» **Exercise prompt**:
Print the lines that run from the line with "Account and Date Filters" to the line with "A number between", keeping both end lines, exactly as they appear in the entries below, and nothing else.

========

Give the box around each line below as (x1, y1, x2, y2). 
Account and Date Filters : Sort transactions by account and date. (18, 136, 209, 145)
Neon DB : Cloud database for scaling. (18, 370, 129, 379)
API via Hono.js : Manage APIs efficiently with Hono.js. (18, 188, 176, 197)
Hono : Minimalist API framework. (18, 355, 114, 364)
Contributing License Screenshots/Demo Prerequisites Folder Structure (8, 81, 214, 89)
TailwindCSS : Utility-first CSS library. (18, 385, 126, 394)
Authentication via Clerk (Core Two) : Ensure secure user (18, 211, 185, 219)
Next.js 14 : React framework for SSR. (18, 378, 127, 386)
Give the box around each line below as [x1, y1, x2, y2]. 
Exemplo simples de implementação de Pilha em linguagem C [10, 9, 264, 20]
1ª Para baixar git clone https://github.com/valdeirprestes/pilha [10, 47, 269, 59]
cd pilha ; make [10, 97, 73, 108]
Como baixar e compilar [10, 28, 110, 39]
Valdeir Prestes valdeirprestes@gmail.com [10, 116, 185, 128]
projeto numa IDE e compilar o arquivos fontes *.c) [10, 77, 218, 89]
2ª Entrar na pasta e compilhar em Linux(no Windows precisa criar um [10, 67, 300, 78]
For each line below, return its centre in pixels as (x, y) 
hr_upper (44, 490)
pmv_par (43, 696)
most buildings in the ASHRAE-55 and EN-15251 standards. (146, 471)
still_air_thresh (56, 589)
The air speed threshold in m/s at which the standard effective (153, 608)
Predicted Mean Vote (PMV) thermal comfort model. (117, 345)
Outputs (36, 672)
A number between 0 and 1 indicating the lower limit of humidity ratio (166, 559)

========

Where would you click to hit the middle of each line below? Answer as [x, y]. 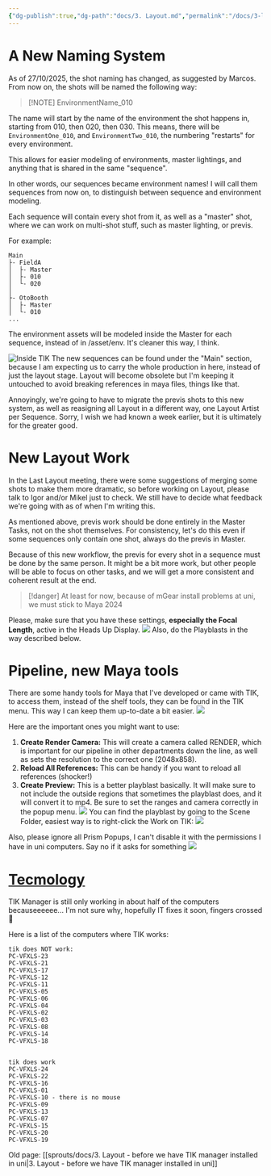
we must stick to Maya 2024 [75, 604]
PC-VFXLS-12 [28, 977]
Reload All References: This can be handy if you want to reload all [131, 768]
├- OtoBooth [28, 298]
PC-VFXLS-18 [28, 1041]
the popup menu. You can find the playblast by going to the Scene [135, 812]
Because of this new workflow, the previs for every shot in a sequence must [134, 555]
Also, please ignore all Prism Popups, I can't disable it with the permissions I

========

» **Task output**:
Account and Date Filters : Sort transactions by account and date. (18, 136, 209, 145)
Neon DB : Cloud database for scaling. (18, 370, 129, 379)
API via Hono.js : Manage APIs efficiently with Hono.js. (18, 188, 176, 197)
Hono : Minimalist API framework. (18, 355, 114, 364)
Contributing License Screenshots/Demo Prerequisites Folder Structure (8, 81, 214, 89)
TailwindCSS : Utility-first CSS library. (18, 385, 126, 394)
Authentication via Clerk (Core Two) : Ensure secure user (18, 211, 185, 219)
Next.js 14 : React framework for SSR. (18, 378, 127, 386)
Give the box around each line below as [x1, y1, x2, y2]. 
Exemplo simples de implementação de Pilha em linguagem C [10, 9, 264, 20]
1ª Para baixar git clone https://github.com/valdeirprestes/pilha [10, 47, 269, 59]
cd pilha ; make [10, 97, 73, 108]
Como baixar e compilar [10, 28, 110, 39]
Valdeir Prestes valdeirprestes@gmail.com [10, 116, 185, 128]
projeto numa IDE e compilar o arquivos fontes *.c) [10, 77, 218, 89]
2ª Entrar na pasta e compilhar em Linux(no Windows precisa criar um [10, 67, 300, 78]
For each line below, return its centre in pixels as (x, y) 
hr_upper (44, 490)
pmv_par (43, 696)
most buildings in the ASHRAE-55 and EN-15251 standards. (146, 471)
still_air_thresh (56, 589)
The air speed threshold in m/s at which the standard effective (153, 608)
Predicted Mean Vote (PMV) thermal comfort model. (117, 345)
Outputs (36, 672)
A number between 0 and 1 indicating the lower limit of humidity ratio (166, 559)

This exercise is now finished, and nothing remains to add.